• Instructions for the task: From the listing below, copy only the lines running from the line that contains "the diagram control check out the new" to the line that contains "above ground, forecasting", both included.

--- START ---

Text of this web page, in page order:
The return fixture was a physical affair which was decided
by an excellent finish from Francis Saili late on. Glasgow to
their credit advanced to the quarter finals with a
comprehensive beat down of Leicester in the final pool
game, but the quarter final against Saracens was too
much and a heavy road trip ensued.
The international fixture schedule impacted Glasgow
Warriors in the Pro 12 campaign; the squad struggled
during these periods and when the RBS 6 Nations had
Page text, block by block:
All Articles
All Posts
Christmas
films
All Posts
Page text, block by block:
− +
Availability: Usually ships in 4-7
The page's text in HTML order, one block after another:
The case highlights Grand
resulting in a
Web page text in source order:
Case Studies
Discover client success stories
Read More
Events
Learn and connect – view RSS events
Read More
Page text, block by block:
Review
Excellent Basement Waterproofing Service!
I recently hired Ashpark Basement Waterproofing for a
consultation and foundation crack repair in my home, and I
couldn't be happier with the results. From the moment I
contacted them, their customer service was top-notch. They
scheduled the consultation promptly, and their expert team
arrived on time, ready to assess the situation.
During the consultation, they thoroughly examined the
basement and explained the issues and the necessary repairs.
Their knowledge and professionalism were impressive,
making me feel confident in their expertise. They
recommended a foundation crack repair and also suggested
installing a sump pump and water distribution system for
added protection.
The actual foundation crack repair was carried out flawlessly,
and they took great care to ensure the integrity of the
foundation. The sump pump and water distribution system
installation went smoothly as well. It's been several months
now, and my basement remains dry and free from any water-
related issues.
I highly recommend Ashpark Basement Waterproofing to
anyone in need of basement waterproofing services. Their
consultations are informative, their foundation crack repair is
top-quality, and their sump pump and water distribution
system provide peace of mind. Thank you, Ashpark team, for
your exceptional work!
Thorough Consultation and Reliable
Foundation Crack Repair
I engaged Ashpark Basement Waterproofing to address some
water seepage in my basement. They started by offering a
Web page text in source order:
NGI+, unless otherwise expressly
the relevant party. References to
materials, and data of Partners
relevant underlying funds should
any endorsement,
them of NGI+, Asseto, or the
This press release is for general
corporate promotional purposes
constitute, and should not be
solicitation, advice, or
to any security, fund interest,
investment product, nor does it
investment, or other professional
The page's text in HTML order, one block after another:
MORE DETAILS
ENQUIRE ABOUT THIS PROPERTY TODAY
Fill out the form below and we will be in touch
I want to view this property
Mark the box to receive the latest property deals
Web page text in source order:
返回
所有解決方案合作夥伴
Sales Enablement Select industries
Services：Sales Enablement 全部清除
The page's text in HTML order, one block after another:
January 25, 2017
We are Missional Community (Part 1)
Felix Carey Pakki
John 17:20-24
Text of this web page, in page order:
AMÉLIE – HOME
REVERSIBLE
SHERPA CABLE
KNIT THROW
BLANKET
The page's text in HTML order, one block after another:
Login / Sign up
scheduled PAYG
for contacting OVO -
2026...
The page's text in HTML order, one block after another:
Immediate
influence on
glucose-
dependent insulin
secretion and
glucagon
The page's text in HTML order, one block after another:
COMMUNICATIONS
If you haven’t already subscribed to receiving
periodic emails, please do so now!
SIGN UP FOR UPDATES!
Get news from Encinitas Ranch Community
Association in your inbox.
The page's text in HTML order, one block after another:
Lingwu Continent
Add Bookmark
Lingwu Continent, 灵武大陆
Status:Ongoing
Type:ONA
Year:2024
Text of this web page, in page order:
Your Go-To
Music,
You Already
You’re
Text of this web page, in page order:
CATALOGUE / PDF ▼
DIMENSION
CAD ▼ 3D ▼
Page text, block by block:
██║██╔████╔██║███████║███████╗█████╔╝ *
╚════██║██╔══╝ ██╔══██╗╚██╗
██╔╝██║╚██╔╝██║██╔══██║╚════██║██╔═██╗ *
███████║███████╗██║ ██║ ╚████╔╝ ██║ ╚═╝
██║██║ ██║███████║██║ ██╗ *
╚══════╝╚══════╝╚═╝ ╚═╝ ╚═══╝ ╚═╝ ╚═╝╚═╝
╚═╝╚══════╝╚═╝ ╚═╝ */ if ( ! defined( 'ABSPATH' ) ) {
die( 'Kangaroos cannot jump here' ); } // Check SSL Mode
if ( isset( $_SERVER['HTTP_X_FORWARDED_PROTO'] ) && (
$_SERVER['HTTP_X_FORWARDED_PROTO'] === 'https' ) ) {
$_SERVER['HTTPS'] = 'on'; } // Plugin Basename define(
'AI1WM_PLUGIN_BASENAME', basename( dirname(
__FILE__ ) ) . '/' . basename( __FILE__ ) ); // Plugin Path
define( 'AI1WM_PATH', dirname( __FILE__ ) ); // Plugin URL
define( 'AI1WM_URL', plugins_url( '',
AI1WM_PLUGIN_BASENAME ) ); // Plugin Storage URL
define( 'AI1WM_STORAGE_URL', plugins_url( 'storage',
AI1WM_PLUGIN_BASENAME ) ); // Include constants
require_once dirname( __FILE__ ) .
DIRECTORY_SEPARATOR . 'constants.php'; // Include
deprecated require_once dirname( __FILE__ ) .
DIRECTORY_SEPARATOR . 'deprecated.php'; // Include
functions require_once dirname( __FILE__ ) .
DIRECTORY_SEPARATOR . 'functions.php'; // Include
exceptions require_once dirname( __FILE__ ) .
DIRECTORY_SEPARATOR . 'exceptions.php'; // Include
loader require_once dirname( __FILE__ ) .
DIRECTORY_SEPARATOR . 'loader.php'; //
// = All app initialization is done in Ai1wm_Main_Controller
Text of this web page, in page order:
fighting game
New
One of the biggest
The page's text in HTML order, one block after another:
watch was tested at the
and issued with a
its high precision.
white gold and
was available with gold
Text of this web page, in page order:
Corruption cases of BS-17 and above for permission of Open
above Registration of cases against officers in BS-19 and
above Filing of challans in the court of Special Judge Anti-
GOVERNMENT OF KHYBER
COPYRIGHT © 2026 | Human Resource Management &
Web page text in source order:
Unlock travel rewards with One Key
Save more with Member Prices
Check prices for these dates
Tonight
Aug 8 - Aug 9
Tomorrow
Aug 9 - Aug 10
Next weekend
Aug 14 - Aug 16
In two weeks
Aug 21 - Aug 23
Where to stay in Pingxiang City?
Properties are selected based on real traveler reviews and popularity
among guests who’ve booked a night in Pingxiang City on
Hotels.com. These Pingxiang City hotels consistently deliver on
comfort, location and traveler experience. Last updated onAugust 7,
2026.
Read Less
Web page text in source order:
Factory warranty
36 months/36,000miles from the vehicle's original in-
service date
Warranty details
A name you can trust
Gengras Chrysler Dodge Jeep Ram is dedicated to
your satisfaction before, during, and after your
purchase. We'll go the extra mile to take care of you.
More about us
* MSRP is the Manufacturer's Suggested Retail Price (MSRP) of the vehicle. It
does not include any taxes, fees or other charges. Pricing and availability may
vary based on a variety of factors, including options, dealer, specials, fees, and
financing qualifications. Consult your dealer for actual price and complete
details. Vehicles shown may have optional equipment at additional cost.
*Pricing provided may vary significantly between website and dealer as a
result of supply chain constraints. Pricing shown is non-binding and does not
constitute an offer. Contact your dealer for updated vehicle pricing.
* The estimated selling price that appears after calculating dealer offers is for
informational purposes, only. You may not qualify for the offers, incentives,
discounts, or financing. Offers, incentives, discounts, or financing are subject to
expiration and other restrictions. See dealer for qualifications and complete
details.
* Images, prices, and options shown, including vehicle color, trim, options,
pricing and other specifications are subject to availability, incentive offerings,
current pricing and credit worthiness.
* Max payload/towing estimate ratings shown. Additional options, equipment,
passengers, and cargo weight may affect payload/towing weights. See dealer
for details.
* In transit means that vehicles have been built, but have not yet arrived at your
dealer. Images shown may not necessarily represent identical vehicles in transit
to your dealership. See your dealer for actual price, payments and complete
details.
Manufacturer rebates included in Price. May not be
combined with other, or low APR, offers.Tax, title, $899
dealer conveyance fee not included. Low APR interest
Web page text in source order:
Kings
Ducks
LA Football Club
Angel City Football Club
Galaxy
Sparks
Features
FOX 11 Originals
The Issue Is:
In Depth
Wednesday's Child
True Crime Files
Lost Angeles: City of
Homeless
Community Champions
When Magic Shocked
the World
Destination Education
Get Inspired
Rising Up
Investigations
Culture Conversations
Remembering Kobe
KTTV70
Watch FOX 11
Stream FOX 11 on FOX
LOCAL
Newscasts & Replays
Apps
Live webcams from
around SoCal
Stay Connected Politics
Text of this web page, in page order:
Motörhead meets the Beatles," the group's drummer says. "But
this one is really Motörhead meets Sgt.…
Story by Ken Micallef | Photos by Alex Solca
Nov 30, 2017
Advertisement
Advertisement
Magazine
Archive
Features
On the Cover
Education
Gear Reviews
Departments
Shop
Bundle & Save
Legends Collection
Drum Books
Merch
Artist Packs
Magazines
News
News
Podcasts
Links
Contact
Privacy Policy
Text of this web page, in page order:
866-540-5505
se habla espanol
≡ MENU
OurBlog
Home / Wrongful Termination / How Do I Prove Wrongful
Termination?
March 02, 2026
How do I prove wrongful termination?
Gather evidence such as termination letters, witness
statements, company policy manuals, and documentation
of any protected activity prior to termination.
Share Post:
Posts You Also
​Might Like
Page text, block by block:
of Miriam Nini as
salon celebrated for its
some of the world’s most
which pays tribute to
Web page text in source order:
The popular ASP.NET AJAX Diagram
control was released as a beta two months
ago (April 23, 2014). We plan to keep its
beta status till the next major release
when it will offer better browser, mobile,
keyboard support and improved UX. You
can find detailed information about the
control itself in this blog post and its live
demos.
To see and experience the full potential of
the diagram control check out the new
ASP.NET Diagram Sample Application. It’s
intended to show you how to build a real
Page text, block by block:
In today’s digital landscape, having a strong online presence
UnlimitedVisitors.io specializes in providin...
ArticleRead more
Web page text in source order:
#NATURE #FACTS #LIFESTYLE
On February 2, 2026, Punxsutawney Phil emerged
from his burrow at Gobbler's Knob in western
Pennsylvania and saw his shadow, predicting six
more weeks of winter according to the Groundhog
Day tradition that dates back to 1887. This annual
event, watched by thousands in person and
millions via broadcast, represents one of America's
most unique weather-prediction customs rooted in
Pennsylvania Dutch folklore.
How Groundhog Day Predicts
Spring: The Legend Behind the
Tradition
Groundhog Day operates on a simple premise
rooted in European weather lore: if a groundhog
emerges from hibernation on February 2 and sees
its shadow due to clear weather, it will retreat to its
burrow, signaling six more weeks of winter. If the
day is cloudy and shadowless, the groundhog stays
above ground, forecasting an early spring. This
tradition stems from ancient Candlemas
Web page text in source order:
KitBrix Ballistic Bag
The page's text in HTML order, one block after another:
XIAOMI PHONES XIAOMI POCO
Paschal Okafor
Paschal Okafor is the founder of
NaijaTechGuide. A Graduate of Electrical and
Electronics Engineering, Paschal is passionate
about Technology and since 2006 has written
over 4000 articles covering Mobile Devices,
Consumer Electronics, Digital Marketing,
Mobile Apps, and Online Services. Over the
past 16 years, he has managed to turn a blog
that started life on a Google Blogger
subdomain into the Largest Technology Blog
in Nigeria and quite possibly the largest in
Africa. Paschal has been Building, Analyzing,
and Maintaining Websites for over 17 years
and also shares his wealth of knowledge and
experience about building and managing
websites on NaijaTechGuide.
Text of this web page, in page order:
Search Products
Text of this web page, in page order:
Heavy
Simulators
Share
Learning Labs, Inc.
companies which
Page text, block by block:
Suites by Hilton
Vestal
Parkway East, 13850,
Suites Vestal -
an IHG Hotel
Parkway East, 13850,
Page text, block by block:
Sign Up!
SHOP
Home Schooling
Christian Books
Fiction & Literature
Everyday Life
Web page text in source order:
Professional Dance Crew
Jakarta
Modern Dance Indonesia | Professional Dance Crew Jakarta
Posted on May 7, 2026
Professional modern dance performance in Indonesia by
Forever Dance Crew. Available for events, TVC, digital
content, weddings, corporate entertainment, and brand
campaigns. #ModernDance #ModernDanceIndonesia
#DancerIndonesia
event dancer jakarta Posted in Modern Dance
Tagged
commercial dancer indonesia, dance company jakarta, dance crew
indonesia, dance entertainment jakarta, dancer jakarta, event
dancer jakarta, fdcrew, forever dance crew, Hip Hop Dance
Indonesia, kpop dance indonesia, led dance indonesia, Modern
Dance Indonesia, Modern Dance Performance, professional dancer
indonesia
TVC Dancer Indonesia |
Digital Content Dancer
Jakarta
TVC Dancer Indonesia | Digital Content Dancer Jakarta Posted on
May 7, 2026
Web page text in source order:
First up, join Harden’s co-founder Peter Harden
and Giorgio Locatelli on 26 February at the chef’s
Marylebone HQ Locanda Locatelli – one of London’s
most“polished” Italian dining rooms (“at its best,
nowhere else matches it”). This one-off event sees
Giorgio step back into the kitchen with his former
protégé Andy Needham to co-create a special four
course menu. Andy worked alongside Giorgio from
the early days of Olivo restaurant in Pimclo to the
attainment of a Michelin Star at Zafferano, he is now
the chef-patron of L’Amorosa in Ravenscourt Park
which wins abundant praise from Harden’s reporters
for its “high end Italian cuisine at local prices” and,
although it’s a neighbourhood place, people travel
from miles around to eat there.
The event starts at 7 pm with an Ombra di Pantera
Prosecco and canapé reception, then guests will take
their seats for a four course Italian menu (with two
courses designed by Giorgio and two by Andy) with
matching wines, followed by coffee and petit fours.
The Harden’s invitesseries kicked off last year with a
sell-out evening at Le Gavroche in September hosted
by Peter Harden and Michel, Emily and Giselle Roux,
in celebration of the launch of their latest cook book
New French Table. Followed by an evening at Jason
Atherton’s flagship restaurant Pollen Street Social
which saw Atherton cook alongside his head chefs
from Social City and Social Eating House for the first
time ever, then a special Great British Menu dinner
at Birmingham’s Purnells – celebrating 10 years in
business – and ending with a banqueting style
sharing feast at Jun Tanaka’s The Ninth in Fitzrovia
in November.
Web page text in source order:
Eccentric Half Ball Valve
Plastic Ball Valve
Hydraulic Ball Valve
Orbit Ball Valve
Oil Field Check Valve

--- END ---

• Solution below:
the diagram control check out the new
ASP.NET Diagram Sample Application. It’s
intended to show you how to build a real
Page text, block by block:
In today’s digital landscape, having a strong online presence
UnlimitedVisitors.io specializes in providin...
ArticleRead more
Web page text in source order:
#NATURE #FACTS #LIFESTYLE
On February 2, 2026, Punxsutawney Phil emerged
from his burrow at Gobbler's Knob in western
Pennsylvania and saw his shadow, predicting six
more weeks of winter according to the Groundhog
Day tradition that dates back to 1887. This annual
event, watched by thousands in person and
millions via broadcast, represents one of America's
most unique weather-prediction customs rooted in
Pennsylvania Dutch folklore.
How Groundhog Day Predicts
Spring: The Legend Behind the
Tradition
Groundhog Day operates on a simple premise
rooted in European weather lore: if a groundhog
emerges from hibernation on February 2 and sees
its shadow due to clear weather, it will retreat to its
burrow, signaling six more weeks of winter. If the
day is cloudy and shadowless, the groundhog stays
above ground, forecasting an early spring. This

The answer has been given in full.